Et puisque la négation est une prérogative du langage verbal — aucune image ne pouvant dire qu’un événement n’a pas eu lieu — , il faudrait écouter en priorité les linguistes. Qu’enseignent-ils ? Entre autres choses, que dire non fabrique du non-dit, et que dans ce non-dit peut rester tapi du oui. J’emprunte un exemple à Robert Martin : dans l’énoncé « Non, Joséphine ne viendra pas seule », ce qui est dit est la négation de « viendra seule » ; mais l’énoncé admet deux interprétations, l’une selon laquelle Joséphine ne viendra pas, l’autre selon laquelle Joséphine viendra, en se faisant accompagner : on est là dans l’implicite. « Ce que dit la négation, ce qu’elle déclare, c’est la fausseté du prédicat dans sa complétude ; les prédications plus simples qui le composent restent dans le non-dit ». D’où une indécision et une ambiguïté que chacun constate dans la vie courante. À la question « On arrive ? », la réponse peut être « Dans quelques minutes, oui », mais tout aussi bien « Non, dans quelques minutes » ; à la question « Tu n’oublies pas que nous avons rendez-vous dimanche ? », je peux rétorquer par oui ou par non sans changer le sens de ma réponse (oui, nous avons-rendez-vous et je le sais ; non, je ne l’oublie pas).
Que l’injonction évangélique, telle que saint Matthieu l’a relayée, ne soit pas recevable ; que notre parole ne puisse toujours être « oui si c’est oui » et « non si c’est non » ; que des cas existent où ni oui ni non ne sont des réponses possibles, et qu’il puisse même être vital d’échapper à leur dichotomie, c’est ce qu’avait si bien compris Jeanne d’Arc : à la question de ses juges, « Êtes vous en état de grâce ? », la réponse négative eût été aussi fatale que la réponse affirmative.
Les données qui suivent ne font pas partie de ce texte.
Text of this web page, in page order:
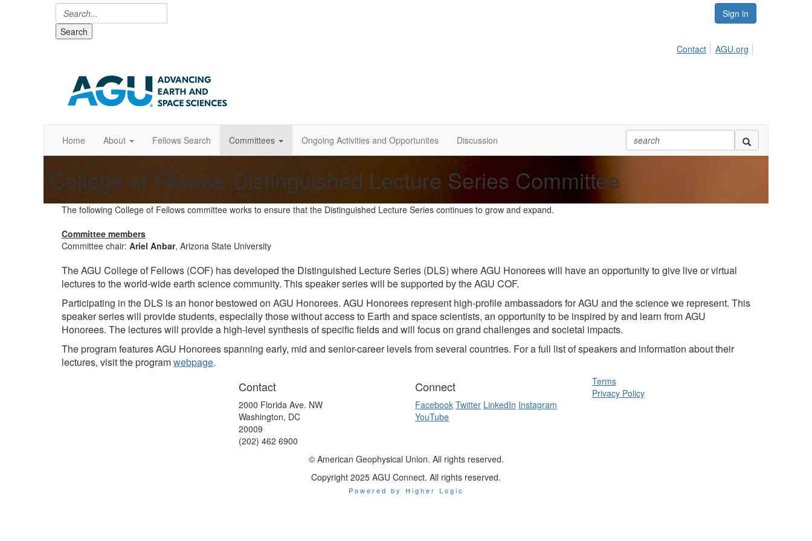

Il paraît qu’en Orient, le bouddhisme zen a recouru à un troisième terme, Mu, pour échapper aux questions vicieuses ou mal posées, du genre : « un chien a-t-il la nature du Bouddha ? » : car celle-ci ne saurait être saisie à partir de questions appelant un oui ou un non. Et ce Mu semble d’un grand intérêt à certains logiciens. Soit la question délicate : « As-tu cessé de battre ta femme ? ». Si la réponse est positive, elle implique que le locuteur est marié et qu’il battait son épouse ; négative, elle implique qu’il a une femme, qu’il l’a battue et qu’il persiste dans ce comportement éminemment répréhensible ; mais que répondre s’il est célibataire, ou s’il n’a pas battu sa femme ? Il répondra Mu.
Mon préambule n’a qu’un seul but : rappeler, face aux fausses évidences, la richesse et la complexité du non, qui n’est pas nécessairement — comme lors d’un référendum — le symétrique ni l’antagoniste du oui. De cette richesse, la littérature s’est emparée, non moins que la philosophie ou la psychanalyse ; je me bornerai à en donner une illustration, en évoquant quelques aventures du couple formé par la particule d’affirmation et l’adverbe négateur.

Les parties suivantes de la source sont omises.